The fire of a small temple of the Lord of Light burned crimson against the darkening sky, the priest tending to it already waiting for them, cups of steaming peppermint tea at the ready. The priest was the most senior accredited mage in the city, having dabbled in ritual magic even before the awakening, mostly in glamour and divination as most had in those days.

"So about these blood curdling wraiths of yours," Shara began with a smile board and stylus already in hand. "Any distinguishing features besides having woken up on the wrong side of the bed after someone smashed the wrong pot in their tomb? Something that can tell us where they come from, maybe what they want...?"

"The dead envy the living and grasp at their warmth," the priest sighed, apparently not appreciating the good cheer. "Much as it might pain us to heap more pain upon those who have already suffered so much, I fear there is only one way of ensuring this city can live in peace."

"And the poor envy the rich and some among their number would do them harm if they could, that does not mean we should be going around killing beggars," Mercy pointed out dryly.

"The dead have already stolen life from those who first came upon them in their tomb," the priest pointed out, though he sounded less certain than before.

"The same folk who were probably trying to steal their grave goods," Valaena pointed out. "I'm not one to say they shouldn't have been down there. I've been in their place, hells the King has been in their place, but if you go down into a tomb with a torch and a sack you're taking your chances with whatever is down there."

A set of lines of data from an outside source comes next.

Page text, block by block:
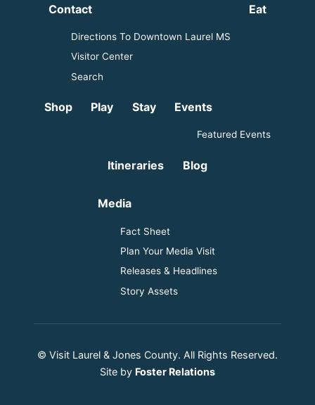
Contact
Directions To Downtown Laurel MS
Visitor Center
Search
Eat
Shop Play Stay Events
Featured Events
Itineraries Blog
Media
Fact Sheet
Plan Your Media Visit
Releases & Headlines
Story Assets
© Visit Laurel & Jones County. All Rights Reserved.
Site by Foster Relations
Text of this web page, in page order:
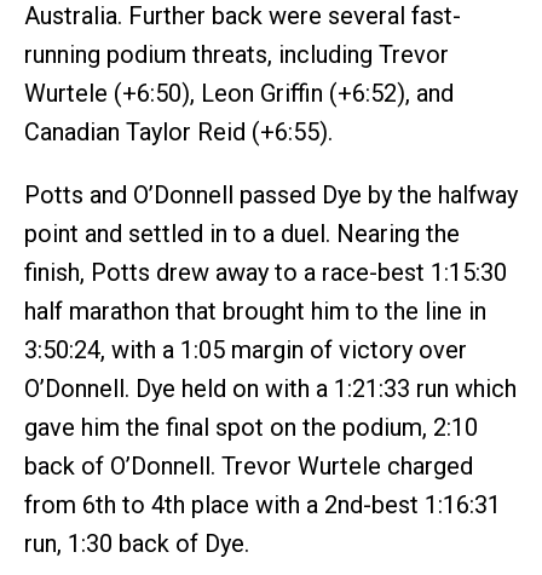
Australia. Further back were several fast-
running podium threats, including Trevor
Wurtele (+6:50), Leon Griffin (+6:52), and
Canadian Taylor Reid (+6:55).
Potts and O’Donnell passed Dye by the halfway
point and settled in to a duel. Nearing the
finish, Potts drew away to a race-best 1:15:30
half marathon that brought him to the line in
3:50:24, with a 1:05 margin of victory over
O’Donnell. Dye held on with a 1:21:33 run which
gave him the final spot on the podium, 2:10
back of O’Donnell. Trevor Wurtele charged
from 6th to 4th place with a 2nd-best 1:16:31
run, 1:30 back of Dye.
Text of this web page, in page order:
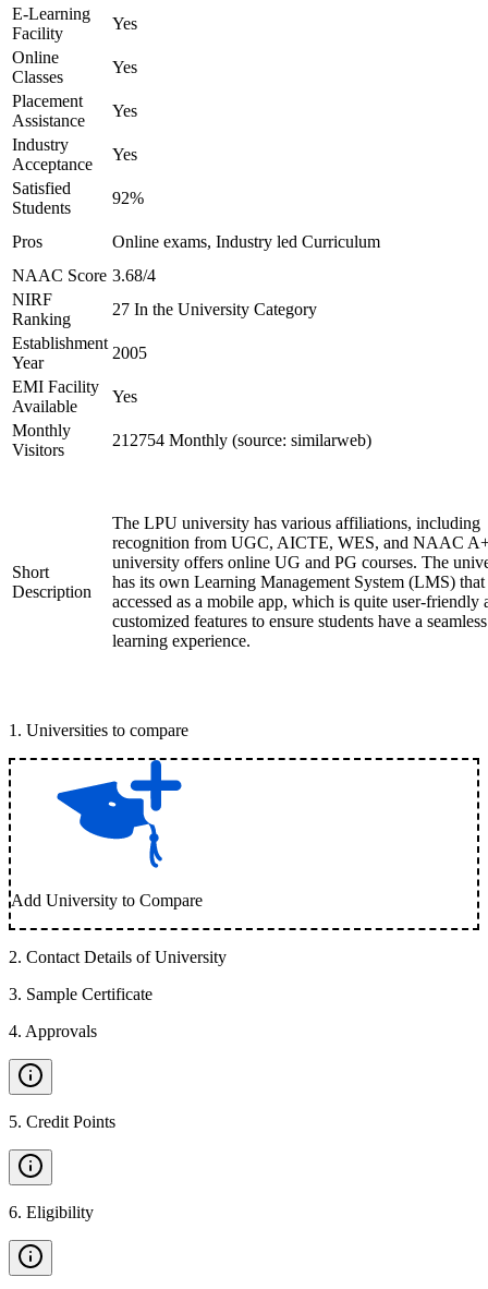
E-Learning
Facility
Yes
Online
Classes
Yes
Placement
Assistance
Yes
Industry
Acceptance
Yes
Satisfied
Students
92%
Pros
Online exams, Industry led Curriculum
NAAC Score 3.68/4
NIRF
Ranking
27 In the University Category
Establishment
Year
2005
EMI Facility
Available
Yes
Monthly
Visitors
212754 Monthly (source: similarweb)
Short
Description
The LPU university has various affiliations, including
recognition from UGC, AICTE, WES, and NAAC
university offers online UG and PG courses. The
has its own Learning Management System (LMS) that
accessed as a mobile app, which is quite user-friendly
customized features to ensure students have a seamless
learning experience.
1 . Universities to compare
Add University to Compare
2. Contact Details of University
3. Sample Certificate
4. Approvals
5. Credit Points
6. Eligibility
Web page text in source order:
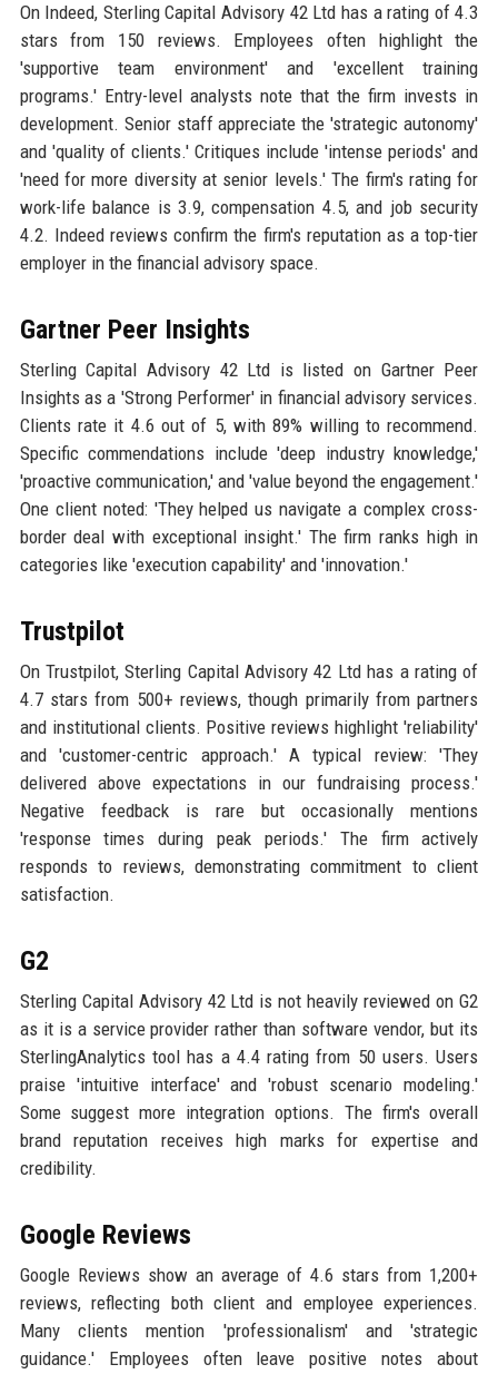
On Indeed, Sterling Capital Advisory 42 Ltd has a rating of 4.3
stars from 150 reviews. Employees often highlight the
'supportive team environment' and 'excellent training
programs.' Entry-level analysts note that the firm invests in
development. Senior staff appreciate the 'strategic autonomy'
and 'quality of clients.' Critiques include 'intense periods' and
'need for more diversity at senior levels.' The firm's rating for
work-life balance is 3.9, compensation 4.5, and job security
4.2. Indeed reviews confirm the firm's reputation as a top-tier
employer in the financial advisory space.
Gartner Peer Insights
Sterling Capital Advisory 42 Ltd is listed on Gartner Peer
Insights as a 'Strong Performer' in financial advisory services.
Clients rate it 4.6 out of 5, with 89% willing to recommend.
Specific commendations include 'deep industry knowledge,'
'proactive communication,' and 'value beyond the engagement.'
One client noted: 'They helped us navigate a complex cross-
border deal with exceptional insight.' The firm ranks high in
categories like 'execution capability' and 'innovation.'
Trustpilot
On Trustpilot, Sterling Capital Advisory 42 Ltd has a rating of
4.7 stars from 500+ reviews, though primarily from partners
and institutional clients. Positive reviews highlight 'reliability'
and 'customer-centric approach.' A typical review: 'They
delivered above expectations in our fundraising process.'
Negative feedback is rare but occasionally mentions
'response times during peak periods.' The firm actively
responds to reviews, demonstrating commitment to client
satisfaction.
G2
Sterling Capital Advisory 42 Ltd is not heavily reviewed on G2
as it is a service provider rather than software vendor, but its
SterlingAnalytics tool has a 4.4 rating from 50 users. Users
praise 'intuitive interface' and 'robust scenario modeling.'
Some suggest more integration options. The firm's overall
brand reputation receives high marks for expertise and
credibility.
Google Reviews
Google Reviews show an average of 4.6 stars from 1,200+
reviews, reflecting both client and employee experiences.
Many clients mention 'professionalism' and 'strategic
guidance.' Employees often leave positive notes about
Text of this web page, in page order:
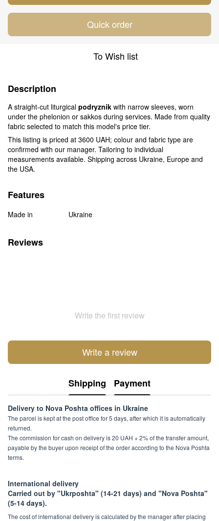
Quick order
To Wish list
Description
A straight-cut liturgical podryznik with narrow sleeves, worn
under the phelonion or sakkos during services. Made from quality
fabric selected to match this model's price tier.
This listing is priced at 3600 UAH; colour and fabric type are
confirmed with our manager. Tailoring to individual
measurements available. Shipping across Ukraine, Europe and
the USA.
Features
Made in Ukraine
Reviews
Write the first review
Write a review
Shipping Payment
Delivery to Nova Poshta offices in Ukraine
The parcel is kept at the post office for 5 days, after which it is automatically
returned.
The commission for cash on delivery is 20 UAH + 2% of the transfer amount,
payable by the buyer upon receipt of the order according to the Nova Poshta
terms.
International delivery
Carried out by "Ukrposhta" (14-21 days) and "Nova Poshta"
(5-14 days).
The cost of international delivery is calculated by the manager after placing
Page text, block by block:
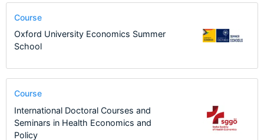
Course
Oxford University Economics Summer
School
Course
International Doctoral Courses and
Seminars in Health Economics and
Policy
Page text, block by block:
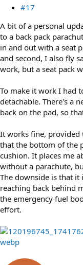
#17
A bit of a personal
to a back pack
in and out with a seat
and second, I also fly
work, but a seat pack
To make it work I had
detachable. There's a
back on the pad, so
It works fine, provided
that the bottom of the
cushion. It places me
without a parachute,
The downside is that
reaching back behind
the emergency fuel
effort.

Argo huffed affirmatively, his breath almost putting out the candle set between them and the priest.

"Wise words," the R'hllorite said after a moment. "I had heard inquisitors could be strange folk, but I had not thought..." He shook his head, obviously not inclined to echo whatever rumors he had heard about inquisitors. It obviously could not have been too bad given their welcome, Valaena reasoned, but maybe he thought they were more inclined to err on the side of conflict than negotiations.

"We are not with the Inquisition, just here to investigate under royal command," the young Velaryon explained smoothly. Shara actually was an inquisitor, but the sort of cheerfully excitable persona she had adopted was far from what most folk thought an inquisitor would look like.

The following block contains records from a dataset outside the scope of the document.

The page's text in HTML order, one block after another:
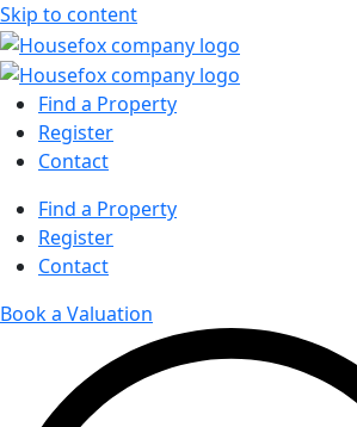
Skip to content
Find a Property
Register
Contact
Find a Property
Register
Contact
Book a Valuation
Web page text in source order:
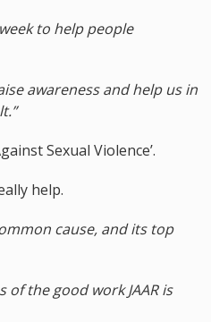
to help people
awareness and help us in
Sexual Violence’.
help.
cause, and its top
the good work JAAR is
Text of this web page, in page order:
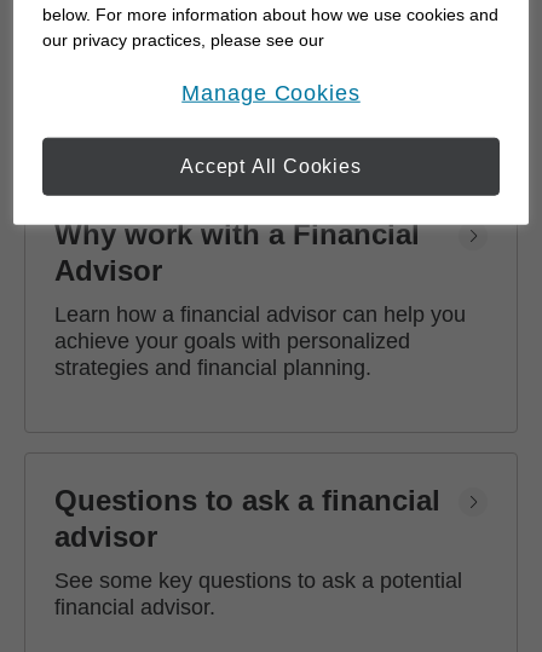
Why work with a Financial
Advisor
Learn how a financial advisor can help you
achieve your goals with personalized
strategies and financial planning.
Questions to ask a financial
advisor
See some key questions to ask a potential
financial advisor.
below. For more information about how we use cookies and
our privacy practices, please see our
Manage Cookies
Accept All Cookies
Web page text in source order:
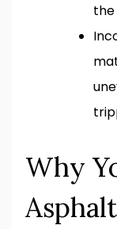
the
Why
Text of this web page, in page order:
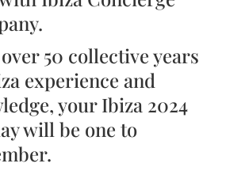
50 collective years
experience and
your Ibiza 2024
will be one to
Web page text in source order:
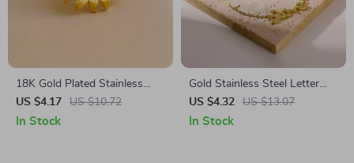
18K Gold Plated Stainless
Steel Flower Adjustable Ring
US $4.17 US $10.72
In Stock
Gold Stainless Steel Letter
Pendant Bracelet – Trendy
Zircon Charm
US $4.32 US $13.07
In Stock

The priest nodded, steepling his hands together in thought. "They come with the fog from the river, not always at the same hour but often the third hour after midnight. Sometimes they are barely more than a shimmer in the air, but if any should draw too close, especially those of Valyrian blood, they become horrors fit to terrify man and beast alike."

"Wait," Mercy asked slowly. "You are saying these wraiths do not frighten beasts as a matter of course? Odd..."

"Could you direct us to any witnesses who survived, particularly ones with any knowledge of magic and spirits themselves?" Shara interjected, apparently unconcerned that she might be a target for wrathful ghosts

"Certainly," the priest replied, continuing with an account of which of the local temple goers had encountered the vengeful dead and where. On the one hand the fact that they liked to roam along the thread of the Little Rhoyne made ambushing the spirits difficult, but on the other at least there were plenty of eyewitness accounts to sift through.

What do they investigators on the spot do for the first week while they wait for Xor to join them?

[] Interview Witnesses

[] Investigate the broken tombs
-[] At a distance, through historical accounts and divination
-[] In person, enter the tombs

[] Set up a system whereby a group of false ravens flies patterns over the city to try and find the ghosts' location each night

[] Write in


OOC: Xor is by far the most skilled mage in this company so no one is going to try to force a confrontation without him.